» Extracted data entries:
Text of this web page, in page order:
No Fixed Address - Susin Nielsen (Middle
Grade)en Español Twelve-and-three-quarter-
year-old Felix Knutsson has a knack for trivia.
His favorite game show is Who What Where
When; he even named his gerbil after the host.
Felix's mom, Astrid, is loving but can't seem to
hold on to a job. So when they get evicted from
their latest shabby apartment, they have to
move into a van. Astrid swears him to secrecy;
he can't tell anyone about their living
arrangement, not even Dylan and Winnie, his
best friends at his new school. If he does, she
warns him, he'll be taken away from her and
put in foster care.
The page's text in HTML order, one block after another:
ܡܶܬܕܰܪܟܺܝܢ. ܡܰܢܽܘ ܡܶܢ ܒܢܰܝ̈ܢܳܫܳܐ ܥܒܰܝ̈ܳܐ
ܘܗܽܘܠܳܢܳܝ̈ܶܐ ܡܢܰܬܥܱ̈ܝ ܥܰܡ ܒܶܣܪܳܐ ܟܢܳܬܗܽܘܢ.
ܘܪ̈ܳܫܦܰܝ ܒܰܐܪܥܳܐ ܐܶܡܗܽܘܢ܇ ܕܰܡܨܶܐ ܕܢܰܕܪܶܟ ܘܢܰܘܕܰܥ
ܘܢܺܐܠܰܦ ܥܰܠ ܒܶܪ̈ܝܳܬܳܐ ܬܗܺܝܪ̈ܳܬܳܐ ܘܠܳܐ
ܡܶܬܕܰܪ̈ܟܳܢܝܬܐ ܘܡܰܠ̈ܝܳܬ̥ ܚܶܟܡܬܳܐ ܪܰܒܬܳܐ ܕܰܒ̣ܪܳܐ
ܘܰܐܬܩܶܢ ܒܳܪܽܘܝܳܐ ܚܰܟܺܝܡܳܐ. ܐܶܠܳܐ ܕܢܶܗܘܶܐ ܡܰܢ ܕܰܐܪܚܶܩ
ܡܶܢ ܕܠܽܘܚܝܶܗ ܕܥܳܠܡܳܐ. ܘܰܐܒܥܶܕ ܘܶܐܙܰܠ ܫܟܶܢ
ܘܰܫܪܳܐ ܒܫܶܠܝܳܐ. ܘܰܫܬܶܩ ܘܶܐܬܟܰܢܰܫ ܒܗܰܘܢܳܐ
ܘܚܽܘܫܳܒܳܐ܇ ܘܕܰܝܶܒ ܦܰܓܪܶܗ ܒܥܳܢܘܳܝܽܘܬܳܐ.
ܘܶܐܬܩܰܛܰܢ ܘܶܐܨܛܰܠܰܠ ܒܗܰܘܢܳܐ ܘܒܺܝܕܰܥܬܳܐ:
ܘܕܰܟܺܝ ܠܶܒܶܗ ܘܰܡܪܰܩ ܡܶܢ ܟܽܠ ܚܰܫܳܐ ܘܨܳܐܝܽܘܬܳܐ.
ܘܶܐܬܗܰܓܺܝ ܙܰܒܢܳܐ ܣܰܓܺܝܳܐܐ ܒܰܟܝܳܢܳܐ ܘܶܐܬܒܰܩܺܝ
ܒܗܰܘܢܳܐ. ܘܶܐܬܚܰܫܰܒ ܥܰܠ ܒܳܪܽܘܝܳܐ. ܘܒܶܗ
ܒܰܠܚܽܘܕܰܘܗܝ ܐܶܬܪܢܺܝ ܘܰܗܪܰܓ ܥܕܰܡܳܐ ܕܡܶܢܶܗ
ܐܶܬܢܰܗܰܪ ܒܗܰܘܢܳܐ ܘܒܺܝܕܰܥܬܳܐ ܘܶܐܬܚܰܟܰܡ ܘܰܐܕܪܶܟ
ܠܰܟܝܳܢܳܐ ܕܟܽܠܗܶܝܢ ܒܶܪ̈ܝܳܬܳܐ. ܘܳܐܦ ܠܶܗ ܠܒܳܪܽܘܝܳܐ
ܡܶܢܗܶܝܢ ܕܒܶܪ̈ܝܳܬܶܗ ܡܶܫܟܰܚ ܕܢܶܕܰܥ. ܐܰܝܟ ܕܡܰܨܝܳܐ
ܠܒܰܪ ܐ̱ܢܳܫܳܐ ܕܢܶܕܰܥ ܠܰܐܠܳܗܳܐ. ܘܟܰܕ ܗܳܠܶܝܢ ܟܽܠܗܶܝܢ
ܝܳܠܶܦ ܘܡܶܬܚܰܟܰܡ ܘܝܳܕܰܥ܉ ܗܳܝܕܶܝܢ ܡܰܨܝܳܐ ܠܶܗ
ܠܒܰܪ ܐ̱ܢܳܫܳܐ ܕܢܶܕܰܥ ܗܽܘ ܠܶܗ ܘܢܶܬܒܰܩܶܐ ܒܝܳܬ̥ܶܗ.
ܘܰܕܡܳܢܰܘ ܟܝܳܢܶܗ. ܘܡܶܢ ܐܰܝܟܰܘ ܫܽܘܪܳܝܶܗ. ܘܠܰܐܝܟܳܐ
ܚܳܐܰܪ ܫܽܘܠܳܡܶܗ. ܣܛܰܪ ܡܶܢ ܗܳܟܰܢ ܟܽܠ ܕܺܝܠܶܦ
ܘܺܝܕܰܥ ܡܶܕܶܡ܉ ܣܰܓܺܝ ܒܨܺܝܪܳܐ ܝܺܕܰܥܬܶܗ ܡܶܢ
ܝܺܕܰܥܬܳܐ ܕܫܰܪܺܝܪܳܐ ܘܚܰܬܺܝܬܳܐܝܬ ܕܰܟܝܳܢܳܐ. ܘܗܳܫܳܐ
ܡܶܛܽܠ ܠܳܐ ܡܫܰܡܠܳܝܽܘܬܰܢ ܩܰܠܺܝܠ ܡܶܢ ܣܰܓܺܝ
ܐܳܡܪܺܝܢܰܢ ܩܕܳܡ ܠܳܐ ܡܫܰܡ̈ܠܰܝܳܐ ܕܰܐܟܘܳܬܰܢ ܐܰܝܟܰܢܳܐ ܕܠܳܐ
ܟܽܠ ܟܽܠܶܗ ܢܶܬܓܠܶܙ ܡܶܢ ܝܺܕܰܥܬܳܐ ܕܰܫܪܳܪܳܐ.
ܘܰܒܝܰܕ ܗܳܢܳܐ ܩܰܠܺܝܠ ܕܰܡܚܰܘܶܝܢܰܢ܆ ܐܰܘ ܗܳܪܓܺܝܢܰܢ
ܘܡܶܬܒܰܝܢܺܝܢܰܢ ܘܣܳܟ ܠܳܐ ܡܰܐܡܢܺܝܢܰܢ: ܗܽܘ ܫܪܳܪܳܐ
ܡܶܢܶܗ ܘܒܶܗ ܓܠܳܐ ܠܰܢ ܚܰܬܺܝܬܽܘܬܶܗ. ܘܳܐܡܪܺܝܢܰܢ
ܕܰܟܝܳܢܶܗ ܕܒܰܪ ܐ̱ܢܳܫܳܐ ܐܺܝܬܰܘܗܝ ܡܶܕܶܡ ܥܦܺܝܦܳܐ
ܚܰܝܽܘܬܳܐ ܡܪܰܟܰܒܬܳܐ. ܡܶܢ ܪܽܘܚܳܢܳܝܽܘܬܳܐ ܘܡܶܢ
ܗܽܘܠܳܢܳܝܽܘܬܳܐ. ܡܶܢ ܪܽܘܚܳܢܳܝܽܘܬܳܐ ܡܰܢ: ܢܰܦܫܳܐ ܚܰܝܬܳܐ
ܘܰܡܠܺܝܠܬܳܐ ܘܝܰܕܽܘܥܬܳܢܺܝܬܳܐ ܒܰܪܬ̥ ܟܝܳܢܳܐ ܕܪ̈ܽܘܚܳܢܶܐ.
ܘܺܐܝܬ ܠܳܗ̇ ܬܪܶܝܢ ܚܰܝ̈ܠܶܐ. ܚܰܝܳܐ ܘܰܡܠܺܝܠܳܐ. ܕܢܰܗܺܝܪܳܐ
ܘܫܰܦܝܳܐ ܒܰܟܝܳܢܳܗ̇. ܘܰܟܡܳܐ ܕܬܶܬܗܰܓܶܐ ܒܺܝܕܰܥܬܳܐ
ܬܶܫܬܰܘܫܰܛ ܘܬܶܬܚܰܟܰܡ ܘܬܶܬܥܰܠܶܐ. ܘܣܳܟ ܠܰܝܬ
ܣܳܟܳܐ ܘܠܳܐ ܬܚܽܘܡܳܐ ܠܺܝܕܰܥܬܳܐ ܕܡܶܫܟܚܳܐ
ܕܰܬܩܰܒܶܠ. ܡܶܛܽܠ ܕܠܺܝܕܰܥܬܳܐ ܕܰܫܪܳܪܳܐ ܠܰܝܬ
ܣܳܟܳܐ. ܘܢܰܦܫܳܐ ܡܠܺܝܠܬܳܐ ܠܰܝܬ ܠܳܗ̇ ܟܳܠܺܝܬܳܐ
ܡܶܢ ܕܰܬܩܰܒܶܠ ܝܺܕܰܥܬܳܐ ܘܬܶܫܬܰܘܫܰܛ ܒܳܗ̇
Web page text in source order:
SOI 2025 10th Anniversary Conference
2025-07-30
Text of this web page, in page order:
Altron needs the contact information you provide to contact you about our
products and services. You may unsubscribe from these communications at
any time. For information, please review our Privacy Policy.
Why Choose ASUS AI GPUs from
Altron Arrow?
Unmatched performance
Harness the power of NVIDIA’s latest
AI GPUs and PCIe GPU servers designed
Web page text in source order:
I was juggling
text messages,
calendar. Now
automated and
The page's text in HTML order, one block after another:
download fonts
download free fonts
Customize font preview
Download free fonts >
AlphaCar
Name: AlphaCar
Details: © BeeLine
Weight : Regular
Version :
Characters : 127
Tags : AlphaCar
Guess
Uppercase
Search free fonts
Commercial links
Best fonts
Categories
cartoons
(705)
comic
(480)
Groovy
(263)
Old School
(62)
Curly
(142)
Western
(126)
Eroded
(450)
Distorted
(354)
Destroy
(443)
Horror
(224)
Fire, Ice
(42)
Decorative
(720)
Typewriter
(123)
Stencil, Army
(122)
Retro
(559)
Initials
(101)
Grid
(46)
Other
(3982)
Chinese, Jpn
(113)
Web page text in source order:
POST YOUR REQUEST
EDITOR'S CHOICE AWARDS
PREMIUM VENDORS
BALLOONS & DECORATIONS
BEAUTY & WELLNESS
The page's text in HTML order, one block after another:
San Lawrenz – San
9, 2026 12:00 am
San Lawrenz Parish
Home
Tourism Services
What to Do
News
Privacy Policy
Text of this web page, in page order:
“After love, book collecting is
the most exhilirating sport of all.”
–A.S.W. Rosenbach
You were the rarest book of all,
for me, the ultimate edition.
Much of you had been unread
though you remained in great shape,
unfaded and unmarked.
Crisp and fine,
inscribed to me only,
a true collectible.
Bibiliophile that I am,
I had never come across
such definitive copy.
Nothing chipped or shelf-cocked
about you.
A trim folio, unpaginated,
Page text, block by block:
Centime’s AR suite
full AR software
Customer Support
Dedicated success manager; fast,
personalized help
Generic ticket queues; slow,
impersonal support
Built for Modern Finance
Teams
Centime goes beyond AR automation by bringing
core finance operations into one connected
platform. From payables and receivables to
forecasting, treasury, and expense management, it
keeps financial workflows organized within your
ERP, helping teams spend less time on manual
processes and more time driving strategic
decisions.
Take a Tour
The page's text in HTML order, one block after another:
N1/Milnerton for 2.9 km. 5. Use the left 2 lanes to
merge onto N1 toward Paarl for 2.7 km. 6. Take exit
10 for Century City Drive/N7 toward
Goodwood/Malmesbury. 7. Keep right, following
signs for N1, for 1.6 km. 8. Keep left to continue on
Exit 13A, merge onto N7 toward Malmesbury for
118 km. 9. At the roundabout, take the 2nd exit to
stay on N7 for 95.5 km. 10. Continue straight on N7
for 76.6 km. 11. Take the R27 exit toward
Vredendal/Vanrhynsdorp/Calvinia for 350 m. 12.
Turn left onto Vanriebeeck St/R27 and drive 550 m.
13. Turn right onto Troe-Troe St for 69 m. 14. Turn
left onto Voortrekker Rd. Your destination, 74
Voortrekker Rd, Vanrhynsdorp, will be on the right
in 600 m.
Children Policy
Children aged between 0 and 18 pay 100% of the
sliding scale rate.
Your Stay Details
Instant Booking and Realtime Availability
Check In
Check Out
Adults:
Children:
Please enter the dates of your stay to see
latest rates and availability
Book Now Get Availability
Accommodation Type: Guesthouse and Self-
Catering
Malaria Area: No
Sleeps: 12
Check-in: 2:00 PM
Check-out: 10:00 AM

» EXERCISE GOAL:
Starting at the line that contains "automated and" and stopping after the line that contains "BEAUTY & WELLNESS", write out every line exactly as it appears above, and no other line.

» COMPLETED TASK:
automated and
The page's text in HTML order, one block after another:
download fonts
download free fonts
Customize font preview
Download free fonts >
AlphaCar
Name: AlphaCar
Details: © BeeLine
Weight : Regular
Version :
Characters : 127
Tags : AlphaCar
Guess
Uppercase
Search free fonts
Commercial links
Best fonts
Categories
cartoons
(705)
comic
(480)
Groovy
(263)
Old School
(62)
Curly
(142)
Western
(126)
Eroded
(450)
Distorted
(354)
Destroy
(443)
Horror
(224)
Fire, Ice
(42)
Decorative
(720)
Typewriter
(123)
Stencil, Army
(122)
Retro
(559)
Initials
(101)
Grid
(46)
Other
(3982)
Chinese, Jpn
(113)
Web page text in source order:
POST YOUR REQUEST
EDITOR'S CHOICE AWARDS
PREMIUM VENDORS
BALLOONS & DECORATIONS
BEAUTY & WELLNESS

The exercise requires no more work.